RECORDS TO PROCESS –
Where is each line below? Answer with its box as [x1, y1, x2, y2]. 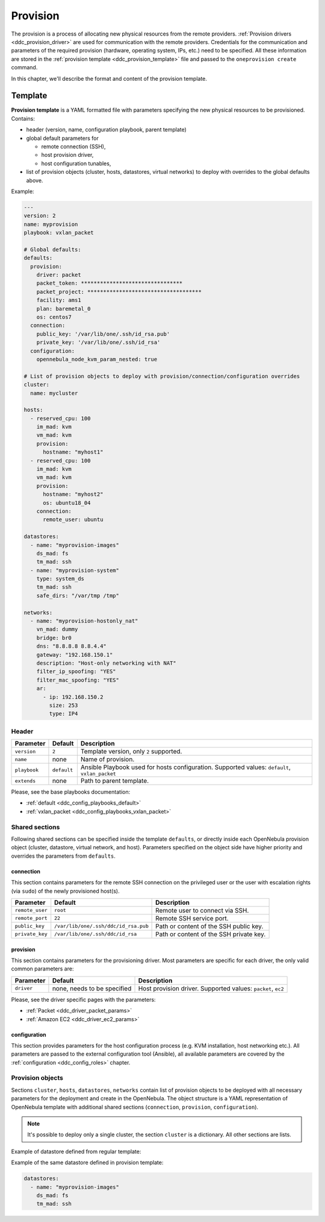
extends [14, 777, 36, 784]
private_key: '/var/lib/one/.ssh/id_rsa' [36, 339, 161, 346]
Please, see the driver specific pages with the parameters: [11, 996, 156, 1003]
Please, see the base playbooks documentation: [11, 788, 131, 796]
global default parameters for [26, 135, 99, 142]
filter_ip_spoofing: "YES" [36, 668, 117, 675]
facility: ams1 [36, 297, 81, 304]
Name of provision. [80, 755, 135, 764]
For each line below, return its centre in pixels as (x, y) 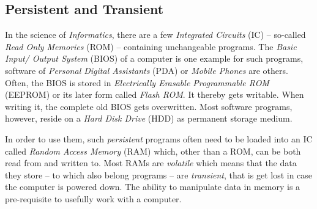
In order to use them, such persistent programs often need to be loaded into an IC (159, 138)
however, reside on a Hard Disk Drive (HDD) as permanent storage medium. (149, 118)
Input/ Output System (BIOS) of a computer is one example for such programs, (154, 58)
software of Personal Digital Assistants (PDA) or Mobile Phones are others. (147, 70)
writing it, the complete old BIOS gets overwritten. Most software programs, (149, 106)
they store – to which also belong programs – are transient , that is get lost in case (159, 174)
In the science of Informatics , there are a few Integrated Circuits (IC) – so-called (155, 35)
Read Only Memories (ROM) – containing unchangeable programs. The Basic (151, 46)
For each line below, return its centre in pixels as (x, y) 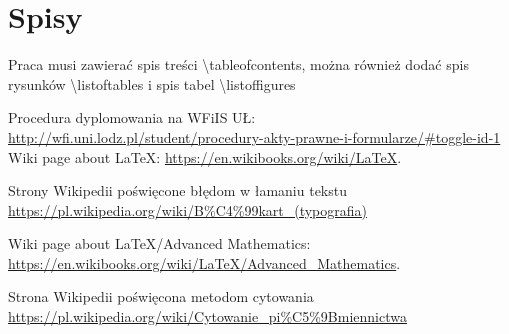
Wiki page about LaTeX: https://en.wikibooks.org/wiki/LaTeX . (205, 156)
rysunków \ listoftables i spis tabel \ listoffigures (152, 83)
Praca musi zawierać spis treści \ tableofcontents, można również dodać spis (238, 64)
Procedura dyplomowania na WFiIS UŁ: (132, 117)
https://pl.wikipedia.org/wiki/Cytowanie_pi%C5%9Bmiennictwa (207, 316)
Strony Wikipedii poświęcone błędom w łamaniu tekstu (178, 190)
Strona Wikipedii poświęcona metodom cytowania (161, 296)
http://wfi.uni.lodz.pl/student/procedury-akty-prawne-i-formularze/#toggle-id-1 (254, 136)
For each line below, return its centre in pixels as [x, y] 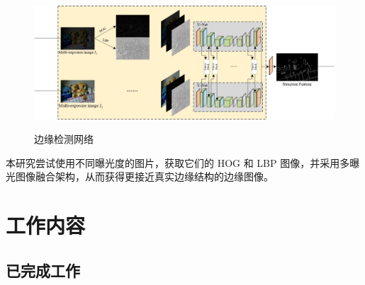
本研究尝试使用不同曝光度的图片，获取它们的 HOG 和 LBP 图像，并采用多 [178, 162]
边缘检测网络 [64, 139]
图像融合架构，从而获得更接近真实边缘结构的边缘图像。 [144, 176]
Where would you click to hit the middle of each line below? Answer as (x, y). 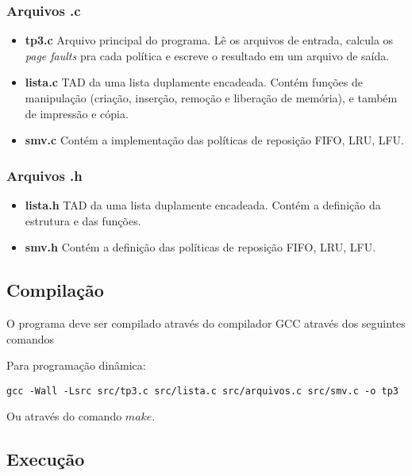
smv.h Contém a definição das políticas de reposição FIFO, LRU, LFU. (200, 247)
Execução (46, 459)
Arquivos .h (44, 175)
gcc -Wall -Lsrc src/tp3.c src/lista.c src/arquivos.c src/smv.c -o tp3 (202, 391)
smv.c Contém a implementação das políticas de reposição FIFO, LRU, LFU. (214, 140)
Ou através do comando (64, 416)
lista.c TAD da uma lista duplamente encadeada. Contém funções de (194, 82)
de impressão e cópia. (77, 113)
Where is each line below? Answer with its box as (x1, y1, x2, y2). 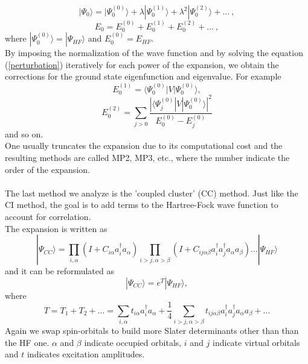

AIM OF THE EXERCISE – From the records above, pull every line that carries the word "software".

FINISHED EXERCISE –
software of Personal Digital Assistants (PDA) or Mobile Phones are others. (147, 70)
writing it, the complete old BIOS gets overwritten. Most software programs, (149, 106)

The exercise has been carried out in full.